Auspice testing data (get-data) #1558

Open jameshadfield opened 2 years ago

jameshadfield commented 2 years ago

Background

This repo doesn't contain any datasets beyond some very minimal examples to explain the dataset format. Instead we rely on the get-data script which downloads a slew of (nextstrain core) datasets. In times gone by, this was an accurate listing of all of our core datasets (and other sources didn't exist -- groups, community etc). This script is often run manually (e.g. npm run get-data) so you can have some data to play with, and heroku runs this during setup (npm run heroku-postbuild) which results in usable datasets in review apps.

Shortcomings

A lot of auspice's functionality cannot be tested with the data here and two PRs in the last couple of weeks have highlighted this: https://github.com/nextstrain/auspice/pull/1557 and https://github.com/nextstrain/auspice/pull/1552. This means the heroku-review apps are not useful, and people have to manually checkout the auspice branch and obtain an appropriate dataset for testing.

Proposal

We should make the get-data script obtain a useful set of testing datasets, preferably using timestamped datasets so we can ensure reproducibility. For PRs which need additional datasets to test, these should be added to the get-data script as part of the PR.

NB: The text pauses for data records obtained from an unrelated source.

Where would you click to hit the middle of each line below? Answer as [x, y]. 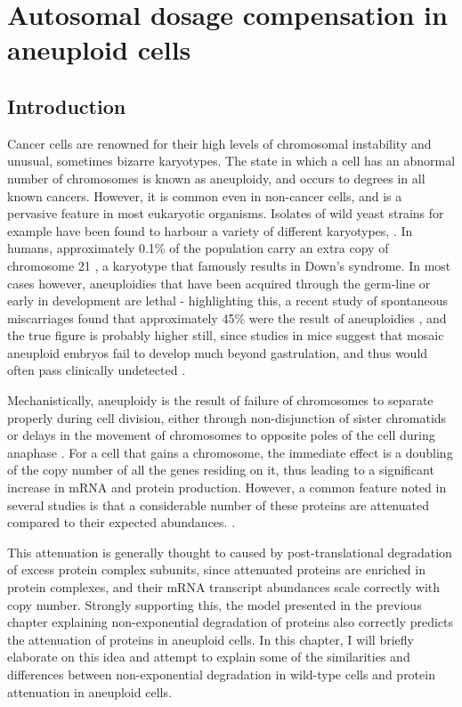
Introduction [67, 106]
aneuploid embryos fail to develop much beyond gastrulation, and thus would [218, 352]
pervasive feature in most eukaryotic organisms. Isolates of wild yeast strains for [226, 213]
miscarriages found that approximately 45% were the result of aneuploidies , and [227, 317]
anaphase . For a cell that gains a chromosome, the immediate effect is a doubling [230, 452]
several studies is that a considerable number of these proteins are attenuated [218, 504]
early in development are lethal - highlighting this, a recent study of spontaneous [228, 301]
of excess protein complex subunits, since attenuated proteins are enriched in [216, 569]

victorlin commented 2 years ago

Note that the PR review apps allow us to test on live nextstrain.org data

jameshadfield commented 2 years ago

Note that the PR review apps allow us to test on live nextstrain.org data

That's true (and a big positive) but it doesn't help with local development and, some time in the future, actual tests within auspice.

I'll take a crack at this issue today - it seems simple on the surface!